Amazon's satellite internet unit has crossed the deployment threshold its own leadership set for starting service, with the company's Leo chief saying on Wednesday that initial broadband operations will begin later this year.
The trigger is a United Launch Alliance Atlas V mission from Florida on July 2 that delivered 29 satellites to orbit, pushing the constellation to roughly 400 spacecraft, according to Amazon's project page. Before the launch, Amazon's own count stood at more than 375; the 29-satellite addition puts the in-orbit fleet near the 400 mark cited in coverage of the launch.
"It signals that we have completed enough launches for initial service this yr," Chris Weber, Amazon Leo's vice president for business and product, wrote on X after the launch, calling the constellation's progress a switch-on moment rather than an industry coup.
The network, rebranded from Project Kuiper to Amazon Leo, is designed to deliver broadband from low-Earth orbit at a planned scale of more than 3,200 satellites. That target puts the operation in direct competition with SpaceX's Starlink, which has a far larger existing constellation and years of subscriber revenue behind it.

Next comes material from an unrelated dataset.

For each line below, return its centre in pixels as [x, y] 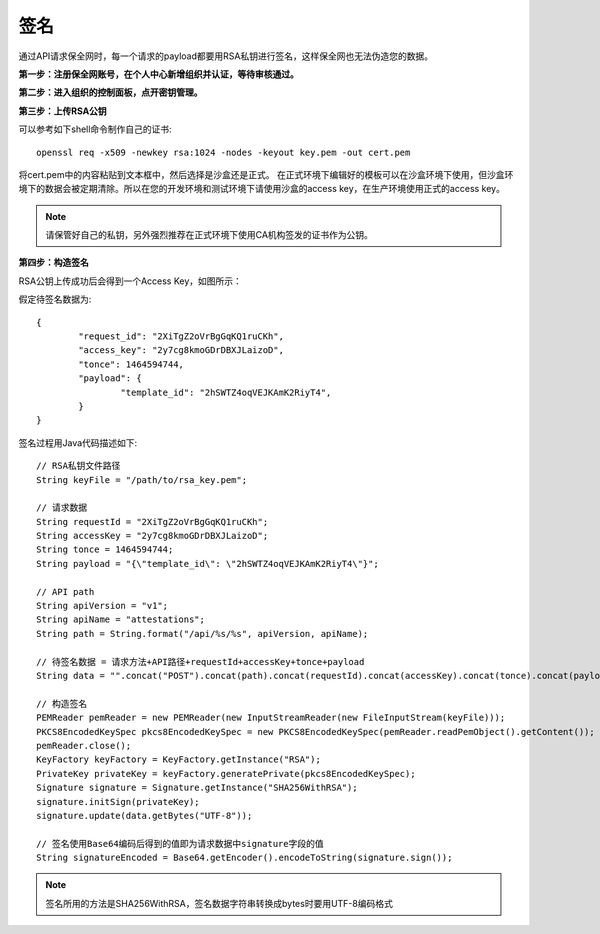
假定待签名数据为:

The July 2 mission was Amazon's 14th launch in the broader deployment effort and the second of 2026, per Amazon's corporate update. The wider plan still depends on additional launch capacity beyond Atlas V. Industry reporting notes that two of Amazon's planned launch vehicles remain grounded, and Blue Origin's New Glenn destroyed a launchpad earlier this year, leaving the company reliant on a narrower launch lineup until alternatives come back online.

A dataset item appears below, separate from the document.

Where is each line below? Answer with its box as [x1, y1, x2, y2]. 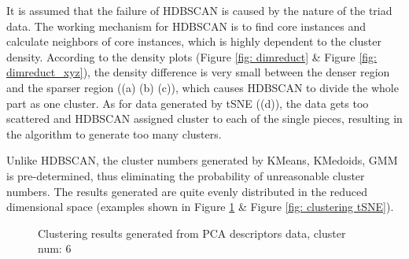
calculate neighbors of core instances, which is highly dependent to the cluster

Service is expected to begin with coverage concentrated near the polar regions rather than the equator, meaning U.S. and European subscribers will not be the first in line as Amazon opens the network. Amazon has not announced a country-specific service date, and Weber's "this year" wording leaves the precise switch-on timeline open.
The roughly 400-satellite fleet is enough for Amazon to call the deployment bar met; it is not enough to call the broadband race close. Starlink's existing constellation operates far larger, and Amazon's 3,200-plus target remains a multi-year buildout.